Scandale du chlordécone
Scandale du chlordécone : le spectre du non-lieu
Les juges Fanny Bussac et Brigitte Jolivet qui instruisent la plainte pour « mise en danger de la vie d’autrui (risque immédiat de mort ou d’infirmité) par violation manifestement délibérée d’une obligation de sécurité ou de prudence par l’administration de substance nuisible ayant porté atteinte à l’intégrité physique d’autrui », autrement dit l’affaire de la contamination de la Martinique et de la Guadeloupe par le chlordécone, ont adressé le 25 mars dernier aux treize parties civiles un « avis de fin d’information ». Ainsi l’instruction de la plainte pour empoisonnement dont le réquisitoire introductif remonte au 13 novembre 2007, toucherait à sa fin. « Je vous avise, écrivent les deux magistrats instructeurs, que l’information me paraît terminée et que le dossier de la procédure est communiqué au procureur de la République. » Ce dernier dispose de trois mois pour adresser ses « réquisitions motivées ». Et les parties civiles disposent également d’un délai pour présenter leurs observations, demandes ou requêtes. « En l’absence de réquisitions ou d’observations dans les délais prescrits, je rendrai mon ordonnance de règlement », concluent les juges.

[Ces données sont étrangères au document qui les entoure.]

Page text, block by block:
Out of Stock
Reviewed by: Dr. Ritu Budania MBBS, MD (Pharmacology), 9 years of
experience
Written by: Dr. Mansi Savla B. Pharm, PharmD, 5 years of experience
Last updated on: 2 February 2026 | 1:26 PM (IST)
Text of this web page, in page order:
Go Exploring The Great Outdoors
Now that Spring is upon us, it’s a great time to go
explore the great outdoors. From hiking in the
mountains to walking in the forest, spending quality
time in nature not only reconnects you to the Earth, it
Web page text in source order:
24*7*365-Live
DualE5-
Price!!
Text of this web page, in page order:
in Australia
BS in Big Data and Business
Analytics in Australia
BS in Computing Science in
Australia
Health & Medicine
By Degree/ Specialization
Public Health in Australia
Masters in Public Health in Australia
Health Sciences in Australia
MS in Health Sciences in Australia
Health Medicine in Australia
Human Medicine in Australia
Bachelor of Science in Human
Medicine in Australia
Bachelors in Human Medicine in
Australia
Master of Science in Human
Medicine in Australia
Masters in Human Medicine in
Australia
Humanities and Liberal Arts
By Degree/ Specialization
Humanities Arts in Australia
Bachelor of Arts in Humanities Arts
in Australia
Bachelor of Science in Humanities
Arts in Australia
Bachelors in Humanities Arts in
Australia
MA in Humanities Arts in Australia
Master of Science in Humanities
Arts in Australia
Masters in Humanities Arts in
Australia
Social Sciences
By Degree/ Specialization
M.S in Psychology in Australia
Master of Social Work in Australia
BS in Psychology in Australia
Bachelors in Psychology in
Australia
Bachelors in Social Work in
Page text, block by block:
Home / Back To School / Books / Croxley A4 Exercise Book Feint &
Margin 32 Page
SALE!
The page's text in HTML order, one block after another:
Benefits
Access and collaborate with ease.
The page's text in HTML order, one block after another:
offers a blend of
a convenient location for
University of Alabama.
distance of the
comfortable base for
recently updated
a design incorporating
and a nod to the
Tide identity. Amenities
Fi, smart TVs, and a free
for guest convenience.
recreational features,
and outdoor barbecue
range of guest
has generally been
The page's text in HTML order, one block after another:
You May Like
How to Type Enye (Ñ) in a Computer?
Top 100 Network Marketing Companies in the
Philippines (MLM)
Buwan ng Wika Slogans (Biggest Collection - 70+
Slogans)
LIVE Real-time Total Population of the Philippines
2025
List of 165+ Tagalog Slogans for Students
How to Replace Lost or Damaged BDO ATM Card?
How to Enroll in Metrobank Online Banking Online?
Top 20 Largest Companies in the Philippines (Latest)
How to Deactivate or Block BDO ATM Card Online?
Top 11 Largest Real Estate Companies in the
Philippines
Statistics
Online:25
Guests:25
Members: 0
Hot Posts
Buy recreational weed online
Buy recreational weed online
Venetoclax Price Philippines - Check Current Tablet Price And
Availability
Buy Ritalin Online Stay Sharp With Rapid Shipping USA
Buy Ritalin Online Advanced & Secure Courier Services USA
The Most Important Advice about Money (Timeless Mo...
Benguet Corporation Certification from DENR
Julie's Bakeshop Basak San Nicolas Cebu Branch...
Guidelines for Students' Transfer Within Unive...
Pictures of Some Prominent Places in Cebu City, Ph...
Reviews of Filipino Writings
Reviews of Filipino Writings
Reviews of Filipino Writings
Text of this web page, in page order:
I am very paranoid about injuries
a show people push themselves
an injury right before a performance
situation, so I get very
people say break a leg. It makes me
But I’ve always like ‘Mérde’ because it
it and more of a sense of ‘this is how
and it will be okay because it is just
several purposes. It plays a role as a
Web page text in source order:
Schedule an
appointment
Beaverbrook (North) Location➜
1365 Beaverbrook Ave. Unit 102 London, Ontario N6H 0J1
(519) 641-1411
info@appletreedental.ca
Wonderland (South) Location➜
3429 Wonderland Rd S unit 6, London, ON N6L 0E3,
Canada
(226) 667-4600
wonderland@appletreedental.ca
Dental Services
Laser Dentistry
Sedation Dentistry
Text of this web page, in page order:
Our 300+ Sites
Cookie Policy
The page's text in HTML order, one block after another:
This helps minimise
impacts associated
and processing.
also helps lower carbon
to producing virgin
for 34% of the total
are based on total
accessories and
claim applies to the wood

Avant cela, les représentants des victimes ont jusqu’au 9 avril pour indiquer aux deux magistrats instructeurs les actes qu’ils voudraient voir réaliser comme les éventuelles mises en examen. Pour l’heure aucune mise en examen n’a été prononcée dans ce dossier. De même, récemment, la CTM qui s’est portée partie civile a demandé aux magistrats parisiens de se rendre sur place, et son président, Serge Létchimy a demandé à être entendu. Ces demandes n’ont pas eu de suite favorable. L’avis de fin d’information exprime d’abord la volonté des juges d’en finir avec une instruction judiciaire vieille de quinze ans, mais la suite dépendra des investigations que peuvent encore demander les parties civiles et du réquisitoire du parquet qui dispose lui aussi d’un délai de trois mois. Après quoi il y aura encore le temps de la réponse des juges.
S’il est dans le pouvoir des juges de refuser d’effectuer des actes demandés par les parties civiles, les victimes qui redoutent une décision de non-lieu peuvent se pourvoir en faisant appel. Il appartiendrait alors à la chambre de l’instruction de se prononcer ; la procédure pouvant aller jusqu’en cassation… On est donc sans doute encore loin d’une véritable clôture du dossier.
Les juges Bussac et Jolivet avaient, rappelons-le, en janvier 2021, évoqué devant les parties civiles l’arrêt de l’instruction en raison de la possible prescription des faits. Selon l’avocat de la CTM, Me Alex Ursulet, « un non-lieu serait soit une provocation, soit le fait d’une incompétence » à laquelle il « refuse de croire ». « Et pour cause, ajoute-t-il, le dossier a été dépaysé devant une juridiction spécialisée en matière sanitaire. »
FXG
Quinze parties civiles dont l’UGPBan
La lettre des juges a été adressée aux quinze parties civiles constituées dans l’affaire du chlordécone. Il s’agit de l’ASSAUPAMAR (représentée par Rosalie Gaschet), l’association pour l’Ecologie urbaine (Génya Jos), la Collecvtivité territoriale de Martinique, le Conseil régional de la Guadeloupe, l’association Confédération paysanne (Philippe Colin), l’association Générations futures (Maria Pelletier), l’association Envie Santé (Philippe Verdol), la CGT Guadeloupe (Jean-Marie Nomertin) , l’UGTG (Elie Domota), l’association pour la Sauvegarde de l’environnement (Joyane Jospélage), l’Union régionale des consommateurs (Judes Griffard), l’Union des producteurs agricoles de la Guadeloupe (Alex Bandou), l’Union des producteurs de bananes de Guadeloupe et Martinique (Eric de Lucy de Fossarieu) et deux particulier, le chercheur en sciences sociales Malcolm Ferdinand et Patricia Chatenay-Rivauday, présidente de l’association Vivre.